Given that I have:
- a list of words
- points/scores that indicates "simplicity" for each word
- the difficulty levels of each word:
E.g.
>>> words = ['apple', 'pear', 'car', 'man', 'average', 'older', 'values', 'coefficient', 'exponential']
>>> points = ['9999', '9231', '8231', '5123', '4712', '3242', '500', '10', '5']
>>> bins = [0, 0, 0, 0, 1, 1, 1, 2, 2]
Currently, the word list is ordered by the simplicity points
.
What if I want to model the simplicity as a "quadratic curve"?, i.e. from highest to a low point and then back to high, i.e. produce a word list that looks like this with the corresponding points:
['apple', 'pear', 'average', 'coefficient', 'exponential', 'older', 'values', 'apple', 'pear']
I have tried this but it's painfully crazy:
>>> from collections import Counter
>>> Counter(bins)[0]
4
>>> num_easy, num_mid, num_hard = Counter(bins)[0], Counter(bins)[1], Counter(bins)[2]
>>> num_easy
4
>>> easy_words = words[:num_easy]
>>> mid_words = words[num_easy:num_easy+num_mid]
>>> hard_words = words[-num_hard:]
>>> easy_words, mid_words, hard_words
(['apple', 'pear', 'car', 'man'], ['average', 'older', 'values'], ['coefficient', 'exponential'])
>>> easy_1 = easy_words[:int(num_easy/2)]
>>> easy_2 = easy_words[len(easy_1):]
>>> mid_1 = mid_words[:int(num_mid/2)]
>>> mid_2 = mid_words[len(mid_1):]
>>> new_words = easy_1 + mid_1 + hard_words + mid_2 + easy_1
>>> new_words
['apple', 'pear', 'average', 'coefficient', 'exponential', 'older', 'values', 'apple', 'pear']
Imagine the no. of bins is >3 or maybe I want to "points" of the words to fit an sine-shape curve.

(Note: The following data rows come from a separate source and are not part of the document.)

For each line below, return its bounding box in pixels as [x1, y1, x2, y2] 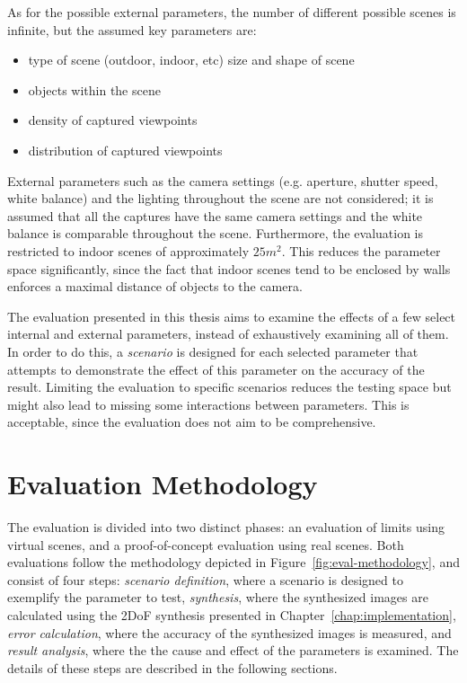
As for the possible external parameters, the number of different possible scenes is [7, 3, 456, 21]
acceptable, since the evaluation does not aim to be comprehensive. [7, 412, 376, 431]
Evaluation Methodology [7, 466, 318, 502]
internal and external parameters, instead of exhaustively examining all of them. [7, 324, 449, 343]
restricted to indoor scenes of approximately [7, 241, 250, 260]
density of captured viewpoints [28, 111, 198, 129]
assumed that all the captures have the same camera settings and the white [7, 206, 423, 225]
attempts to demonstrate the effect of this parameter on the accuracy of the [7, 359, 425, 378]
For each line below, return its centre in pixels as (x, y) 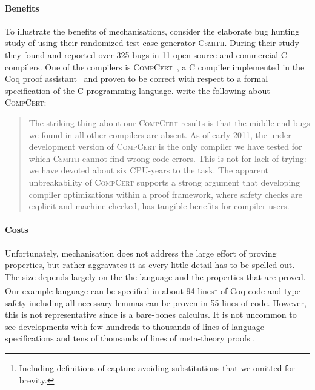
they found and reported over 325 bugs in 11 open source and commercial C (146, 54)
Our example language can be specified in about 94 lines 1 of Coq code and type (153, 290)
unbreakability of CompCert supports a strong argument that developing (164, 182)
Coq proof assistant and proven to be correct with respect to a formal (137, 79)
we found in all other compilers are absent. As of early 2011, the (148, 134)
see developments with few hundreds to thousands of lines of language (134, 326)
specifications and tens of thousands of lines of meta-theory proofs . (130, 338)
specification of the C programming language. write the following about (138, 90)
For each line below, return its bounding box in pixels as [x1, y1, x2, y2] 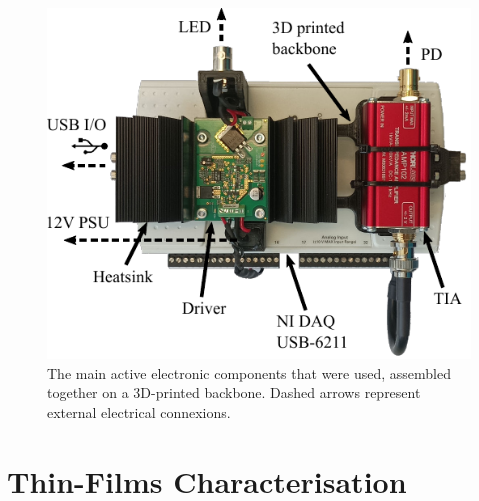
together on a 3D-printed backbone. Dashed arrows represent [47, 382, 421, 403]
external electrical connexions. [47, 401, 231, 422]
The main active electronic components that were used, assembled [47, 362, 451, 383]
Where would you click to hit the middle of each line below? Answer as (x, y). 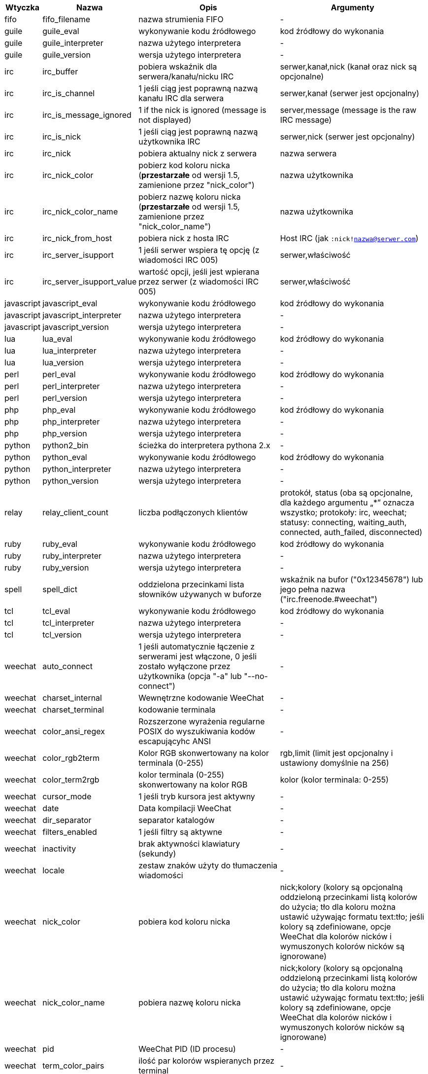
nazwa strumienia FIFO (181, 19)
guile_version (66, 55)
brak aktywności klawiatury (189, 844)
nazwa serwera (308, 153)
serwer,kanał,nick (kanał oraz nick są (348, 67)
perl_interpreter (71, 386)
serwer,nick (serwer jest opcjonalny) (347, 137)
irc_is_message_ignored (87, 115)
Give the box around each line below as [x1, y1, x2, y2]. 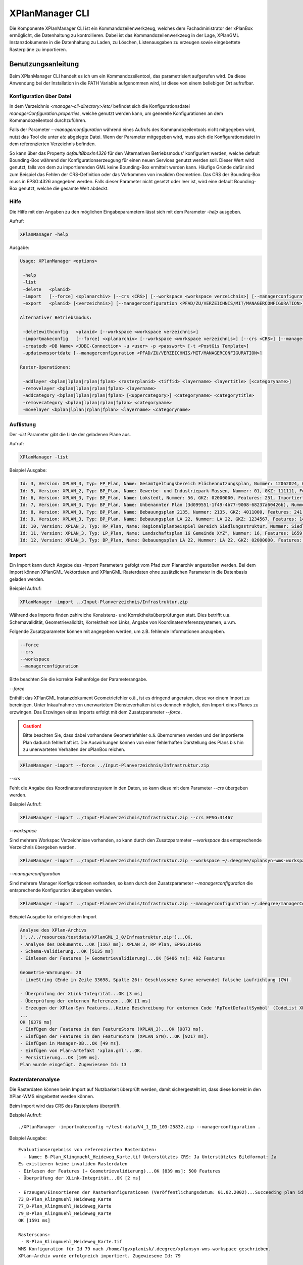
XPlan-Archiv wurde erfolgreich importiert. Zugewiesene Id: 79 [18, 1253, 181, 1259]
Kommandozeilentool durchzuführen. [9, 117, 87, 123]
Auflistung [9, 420, 36, 428]
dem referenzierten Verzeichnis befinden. [9, 141, 96, 147]
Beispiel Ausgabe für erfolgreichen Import [9, 913, 97, 919]
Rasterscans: [18, 1232, 50, 1238]
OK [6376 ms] [20, 1019, 53, 1025]
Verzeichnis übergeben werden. [9, 844, 76, 850]
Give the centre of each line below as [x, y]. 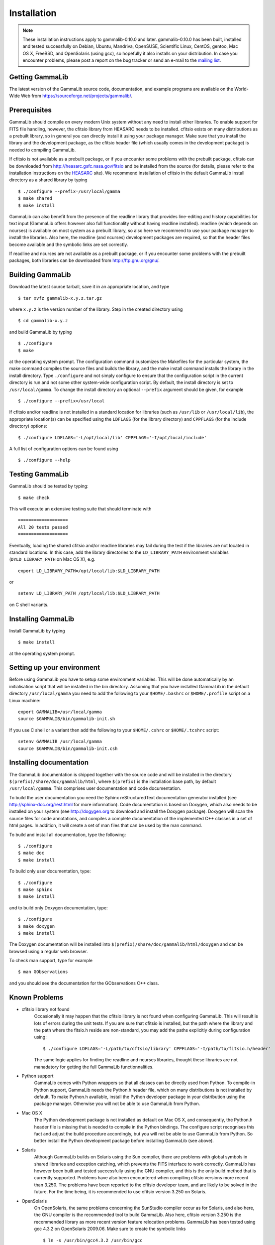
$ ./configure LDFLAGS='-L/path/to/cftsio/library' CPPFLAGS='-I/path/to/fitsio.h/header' [157, 1049]
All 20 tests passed [43, 527]
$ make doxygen [37, 926]
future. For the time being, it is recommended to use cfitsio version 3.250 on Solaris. [120, 1192]
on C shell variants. [29, 605]
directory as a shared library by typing [48, 180]
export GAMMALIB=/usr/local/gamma [60, 712]
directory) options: [28, 426]
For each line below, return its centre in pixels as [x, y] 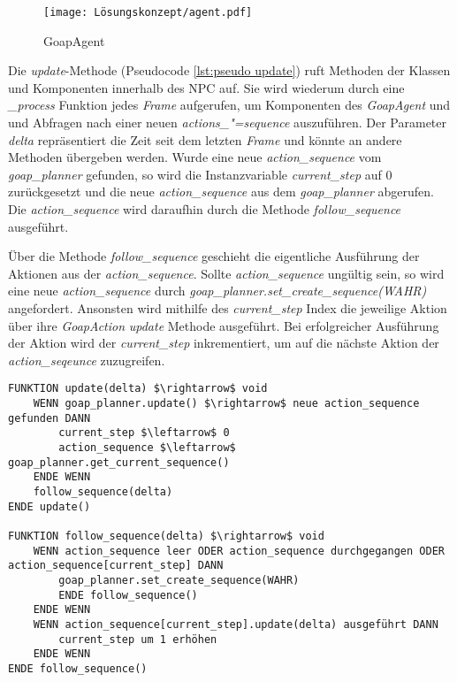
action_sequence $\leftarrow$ [147, 447]
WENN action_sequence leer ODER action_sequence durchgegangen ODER [239, 551]
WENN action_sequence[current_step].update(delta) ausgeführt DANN [236, 624]
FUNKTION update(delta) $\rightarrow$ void [138, 389]
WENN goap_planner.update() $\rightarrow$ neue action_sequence [226, 403]
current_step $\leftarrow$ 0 [144, 433]
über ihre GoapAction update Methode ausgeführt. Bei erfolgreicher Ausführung [224, 325]
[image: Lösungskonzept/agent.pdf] [148, 12]
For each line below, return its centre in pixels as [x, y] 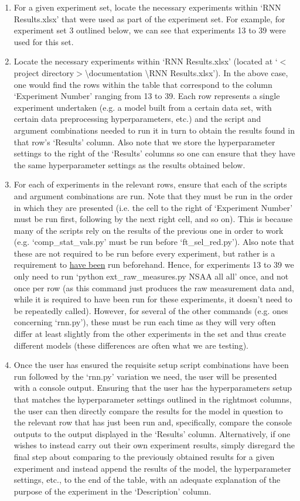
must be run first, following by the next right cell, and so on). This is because [153, 219]
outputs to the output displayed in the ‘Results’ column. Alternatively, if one [152, 433]
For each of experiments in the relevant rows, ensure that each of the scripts [150, 184]
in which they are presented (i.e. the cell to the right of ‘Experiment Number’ [153, 207]
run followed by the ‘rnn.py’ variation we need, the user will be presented [145, 376]
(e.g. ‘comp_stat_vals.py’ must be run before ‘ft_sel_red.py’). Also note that [154, 242]
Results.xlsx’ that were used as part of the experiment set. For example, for [149, 18]
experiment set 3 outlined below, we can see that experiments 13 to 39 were [150, 30]
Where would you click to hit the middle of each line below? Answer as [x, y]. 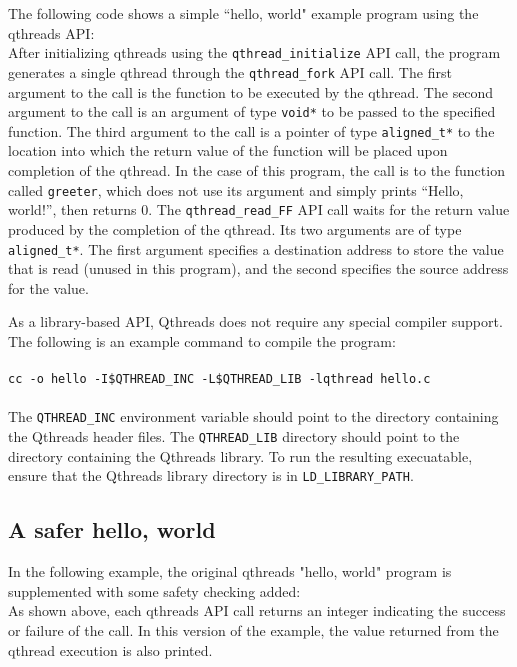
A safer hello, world [112, 529]
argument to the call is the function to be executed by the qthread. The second [251, 91]
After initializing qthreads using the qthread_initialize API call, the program [254, 52]
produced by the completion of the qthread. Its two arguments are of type [235, 228]
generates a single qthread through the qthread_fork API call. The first [230, 71]
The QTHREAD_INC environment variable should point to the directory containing [253, 416]
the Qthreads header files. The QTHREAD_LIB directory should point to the [234, 436]
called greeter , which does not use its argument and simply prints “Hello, [236, 189]
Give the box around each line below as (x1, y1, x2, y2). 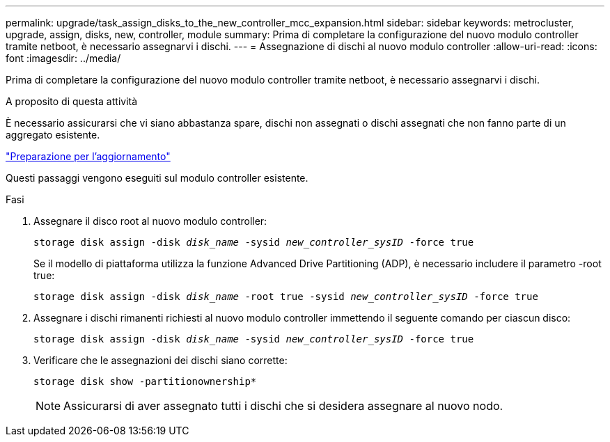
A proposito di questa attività (6, 95, 138, 107)
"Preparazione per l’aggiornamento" (6, 150, 171, 162)
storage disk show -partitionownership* (33, 376, 257, 387)
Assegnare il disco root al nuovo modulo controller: (33, 215, 267, 227)
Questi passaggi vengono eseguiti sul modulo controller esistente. (6, 172, 308, 184)
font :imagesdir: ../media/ (6, 52, 121, 64)
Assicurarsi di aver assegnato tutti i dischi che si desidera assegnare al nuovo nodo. (63, 399, 503, 413)
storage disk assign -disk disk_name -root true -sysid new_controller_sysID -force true (33, 291, 538, 302)
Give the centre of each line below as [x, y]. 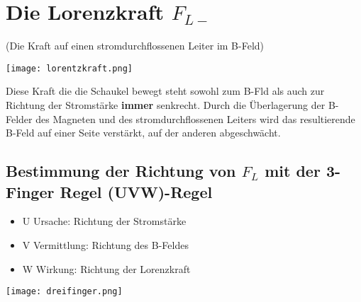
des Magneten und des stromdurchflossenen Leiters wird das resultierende [195, 118]
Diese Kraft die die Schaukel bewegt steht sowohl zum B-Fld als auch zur [165, 91]
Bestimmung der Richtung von [121, 171]
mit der [293, 171]
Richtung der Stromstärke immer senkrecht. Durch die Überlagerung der [166, 104]
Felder [19, 118]
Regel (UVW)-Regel [136, 191]
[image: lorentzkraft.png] [69, 68]
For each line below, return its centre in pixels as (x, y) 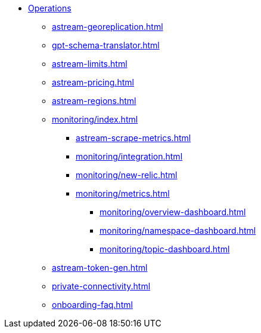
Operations (50, 8)
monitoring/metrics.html (123, 193)
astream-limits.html (90, 64)
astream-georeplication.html (108, 27)
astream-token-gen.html (100, 268)
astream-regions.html (94, 101)
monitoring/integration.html (129, 156)
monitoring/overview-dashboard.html (173, 212)

Note that this has not exactly an nlp
question nor it has anything to do with 'zipf' distribution and creating something to match or reorder the ranking of the word.
Imagine there's a list of integers you have an object (in this case a word) map to each integer and you want to reorder the list of object to fit a quadratic curve.